I have never been a deeply religious person. Growing up in a split household with a Christmas-Catholic mom and a Baptist-through-marriage dad turned me into your typical agnostic. That being said, I never had to bother with finding a church that welcomed my sexual orientation.

Yet, religious thoughts go through my head each and every time I come across the intersection of King and Neil Avenues. Every time I pass the King Avenue United Methodist Church, I can’t help but careen my head towards that giant banner that reads, “All are welcome. Experience inclusiveness as God intends.” I repeatedly find myself wanting to go into that church, if only to see how welcoming they truly are. Sometimes I even engage in a whole mess of internal dialogue: Maybe I am religious and I just haven’t given it a fair chance. Could being a member of LGBT-friendly church change my entire views on faith?

One day, it hit me: maybe that’s the whole point of the enormous sign. Perhaps this sign is there just to get people like me (people who know they are not religious, but are intrigued by LGBT-tolerant churches) to walk into their service.

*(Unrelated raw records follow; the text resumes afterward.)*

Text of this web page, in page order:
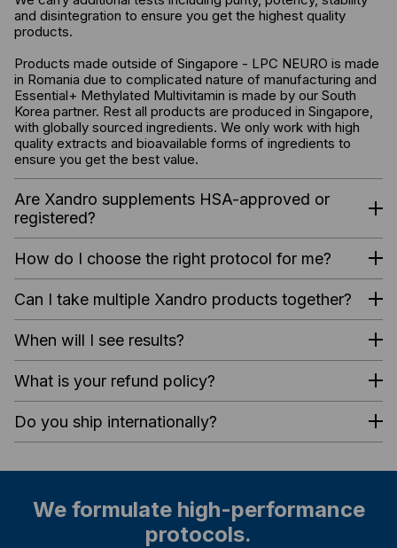
and disintegration to ensure you get the highest quality
products.
Products made outside of Singapore - LPC NEURO is made
in Romania due to complicated nature of manufacturing and
Essential+ Methylated Multivitamin is made by our South
Korea partner. Rest all products are produced in Singapore,
with globally sourced ingredients. We only work with high
quality extracts and bioavailable forms of ingredients to
ensure you get the best value.
Are Xandro supplements HSA-approved or
registered?
How do I choose the right protocol for me?
Can I take multiple Xandro products together?
When will I see results?
What is your refund policy?
Do you ship internationally?
We formulate high-performance
protocols.

True to my horribly inquisitive nature, this set off a whole new set of questions. Is this church really welcoming to all, or are they struggling to pay the bills and need the donations of economically successful LGBT citizens? The same questions go towards the über-conservative churches that are hell-bent on tradition in all its forms. Do they spread hate and pander to homophobia to get more conservative members?

Cynthia Burack, professor of women’s studies at The Ohio State University, denies the notion that political and membership strategy is the sole force behind a church’s position to either welcome LGBT believers or to shun them. Burack’s training is in political theory, and she focuses on exploring identity group politics. She has written several books and articles on the relationship between religion and homosexuality, most recently being Sin, Sex, and Democracy: Antigay Rhetoric and the Christian Right.

Burack continued to explain that many churches, mostly liberal, have seriously struggled in deciding whether or not to be welcoming to LGBT citizens. They want to follow what they read in the Bible, yet are conflicted with the notion of turning people away based on those views alone. And, while conservative congregations may look unified in their opposition from the outside, they face their own internal struggles in whether to be compassionate to their LGBT members or to punish them. Typically, conservative churches aim to keep struggling homosexuals close to the church to keep an eye on them. They don’t want to lose the poor souls to San Francisco or the circuit party scene.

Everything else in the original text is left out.